The recent editorial by Dr. Paulus [1], although of great interest, was flawed by inaccurate and missing information.

Dr. Paulus stated that in 1968, Sanchez ... first reported the use of tetracycline to treat 14 patients with rheumatoid arthritis, with favorable results. Apparently, the author was unaware that Dr. Thomas McPherson Brown started to treat patients with rheumatoid arthritis 20 years earlier, in 1947, with aureomycin when the drug was first available and provided by Lederle Laboratories. Dr. Brown and colleagues first reported the beneficial effects of tetracyclines in 1949 at the Seventh International Congress on Rheumatic Diseases, the same meeting at which the benefits of cortisone treatment were introduced. The first results, with the use of large oral doses aimed at an infectious cause [2], were followed by a report that described the first effective intravenous tetracycline treatment for rheumatoid arthritis [3].

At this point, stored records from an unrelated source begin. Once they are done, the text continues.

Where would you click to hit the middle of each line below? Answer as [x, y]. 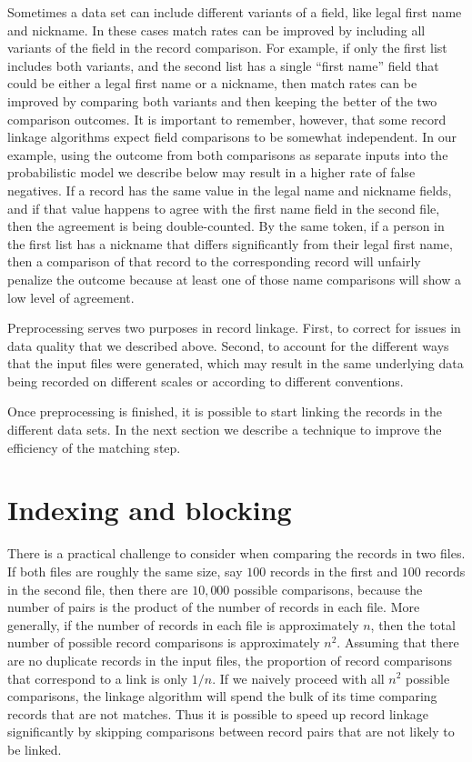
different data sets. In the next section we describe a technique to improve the [225, 430]
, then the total [413, 624]
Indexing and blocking [150, 510]
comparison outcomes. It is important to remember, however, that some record [227, 119]
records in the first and [334, 571]
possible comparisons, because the [328, 589]
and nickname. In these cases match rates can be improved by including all [216, 30]
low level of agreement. [71, 297]
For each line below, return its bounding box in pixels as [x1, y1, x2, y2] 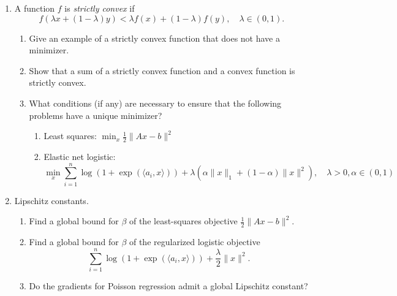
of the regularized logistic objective [129, 235, 260, 248]
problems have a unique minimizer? [29, 108, 162, 121]
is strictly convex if [64, 2, 135, 14]
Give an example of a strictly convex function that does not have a [29, 31, 280, 44]
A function [14, 2, 55, 14]
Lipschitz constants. [14, 194, 89, 207]
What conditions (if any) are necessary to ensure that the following [29, 96, 282, 109]
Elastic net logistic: [43, 150, 116, 162]
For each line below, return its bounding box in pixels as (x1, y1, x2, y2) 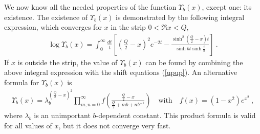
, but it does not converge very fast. (58, 120, 171, 130)
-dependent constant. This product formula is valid (96, 110, 256, 120)
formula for (4, 77, 39, 87)
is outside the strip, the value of (17, 56, 118, 67)
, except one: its (202, 2, 252, 12)
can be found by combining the (145, 56, 243, 67)
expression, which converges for (4, 22, 102, 32)
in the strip (111, 22, 146, 32)
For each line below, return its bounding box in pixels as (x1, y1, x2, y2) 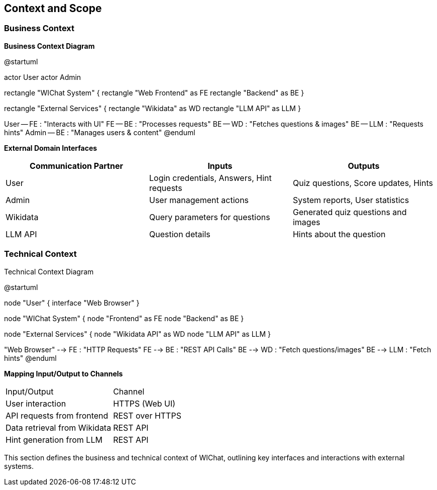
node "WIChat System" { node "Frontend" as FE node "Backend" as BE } (4, 314, 244, 323)
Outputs (348, 160, 380, 171)
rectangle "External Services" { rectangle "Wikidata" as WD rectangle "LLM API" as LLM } (4, 104, 301, 113)
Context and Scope (4, 2, 102, 15)
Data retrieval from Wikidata (6, 422, 112, 433)
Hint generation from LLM (6, 434, 102, 445)
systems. (4, 461, 34, 470)
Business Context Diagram (4, 41, 95, 50)
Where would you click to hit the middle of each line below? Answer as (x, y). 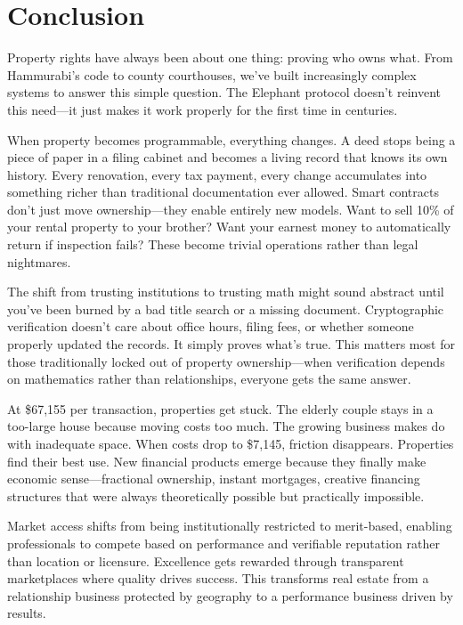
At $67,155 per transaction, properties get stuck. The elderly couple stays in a (220, 408)
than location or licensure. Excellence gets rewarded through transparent (206, 560)
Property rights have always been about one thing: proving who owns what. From (230, 57)
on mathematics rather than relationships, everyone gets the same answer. (209, 379)
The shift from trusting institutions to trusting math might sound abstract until (226, 292)
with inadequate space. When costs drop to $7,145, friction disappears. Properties (231, 443)
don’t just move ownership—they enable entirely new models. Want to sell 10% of (231, 209)
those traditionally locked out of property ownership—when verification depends (226, 361)
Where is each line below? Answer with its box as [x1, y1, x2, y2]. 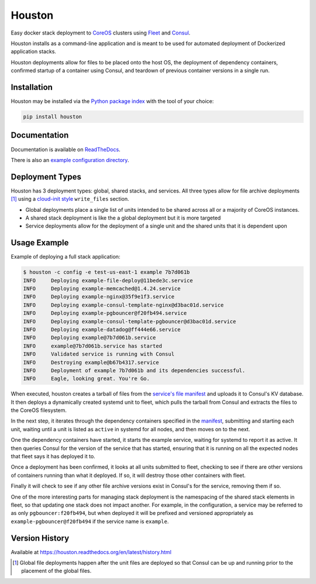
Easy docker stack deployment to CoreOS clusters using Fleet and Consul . [11, 29, 191, 36]
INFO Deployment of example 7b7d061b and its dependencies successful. [23, 367, 246, 374]
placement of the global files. [21, 568, 92, 575]
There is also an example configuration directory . [11, 156, 129, 163]
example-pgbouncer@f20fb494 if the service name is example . [11, 518, 169, 525]
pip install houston [23, 114, 82, 120]
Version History [11, 533, 70, 543]
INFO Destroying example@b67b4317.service [23, 359, 159, 366]
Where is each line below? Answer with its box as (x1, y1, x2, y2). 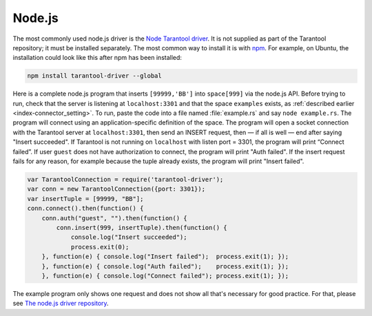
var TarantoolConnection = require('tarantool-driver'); (27, 176, 224, 184)
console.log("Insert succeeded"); (70, 233, 187, 241)
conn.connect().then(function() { (27, 204, 144, 213)
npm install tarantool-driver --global (27, 72, 162, 80)
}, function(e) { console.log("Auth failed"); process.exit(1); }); (41, 262, 289, 270)
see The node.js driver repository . (12, 299, 110, 308)
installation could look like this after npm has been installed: (12, 54, 183, 62)
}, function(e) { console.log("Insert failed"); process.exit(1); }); (41, 253, 289, 261)
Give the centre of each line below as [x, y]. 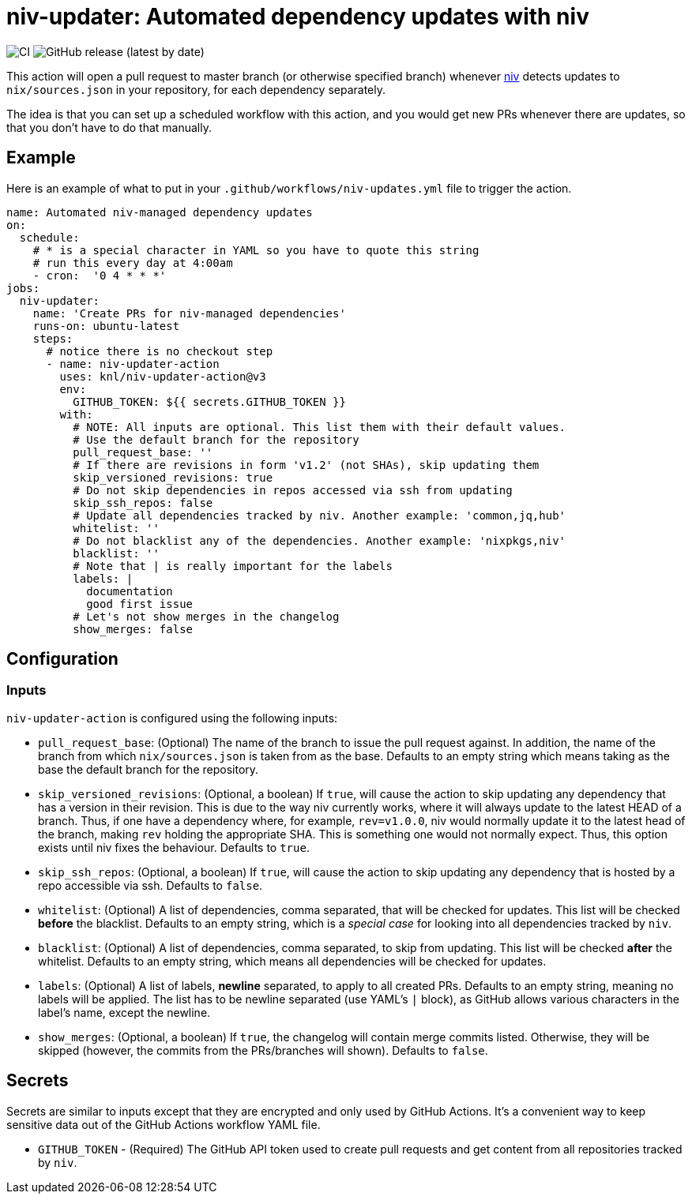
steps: [53, 338]
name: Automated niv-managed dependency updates [160, 212]
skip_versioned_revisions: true [173, 477]
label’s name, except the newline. [124, 1012]
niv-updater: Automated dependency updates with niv [298, 17]
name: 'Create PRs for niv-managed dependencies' [189, 313]
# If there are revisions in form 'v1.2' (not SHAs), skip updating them [306, 465]
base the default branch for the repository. [149, 769]
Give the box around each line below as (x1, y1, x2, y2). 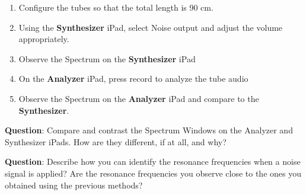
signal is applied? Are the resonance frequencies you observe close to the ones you (5, 167, 301, 179)
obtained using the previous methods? (5, 178, 143, 191)
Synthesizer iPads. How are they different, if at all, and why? (5, 135, 227, 148)
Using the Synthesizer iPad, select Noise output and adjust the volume (18, 21, 283, 33)
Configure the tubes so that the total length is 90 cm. (18, 1, 213, 13)
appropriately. (18, 33, 69, 45)
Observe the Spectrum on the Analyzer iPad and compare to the (18, 92, 259, 104)
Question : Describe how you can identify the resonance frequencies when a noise (5, 155, 301, 168)

For unknown reasons, Dr. Paulus misnamed Dr. McPherson Brown and omitted my name as one of the coauthors of the study in his reference 4. This study was discounted by the author and others in favor of the statistically erroneous negative study in 1971. Dr. Paulus also failed to differentiate between the more active doxycycline and minocycline used in our study and the less effective oral tetracycline used in the negative study. Although the author discussed tetracycline's multiple actions (antimet-alloenzymes, anti-inflammatory, immunosuppressant, and so forth), he did not discuss the critical differences between the oral and intravenous administration of tetracyclines.

The results of the clinical trial of intravenous tetracycline therapy in patients with rheumatoid arthritis now under way at Duke University should concur with the effective control we found in the patients and gorillas [4]. A follow-up study was published in the Smithsonian Institution's National Zoo annual report in 1970.

Unfortunately, discounting these and other early observations, the editorial also failed to recognize the benefits of intermittent or combined oral and parenteral tetracycline therapy used by Dr. Brown in the rheumatoid immunologic disorders. For example, the effectiveness of routine tetracycline therapy seems to be lost in the late stages of atypical pneumonia as Mycoplasma pneumoniae continues to be shedded. As in Yorkshire swine, the mycoplasma antibody persists in patients with rheumatoid arthritis even though the antigen could not be cultured. As to the cause and mechanism of rheumatoid arthritis, there should be no question that some mycoplasma strains can cause arthritis in humans. Whether they are also a primary cause of the chronic rheumatoid arthritis, however, remains unknown.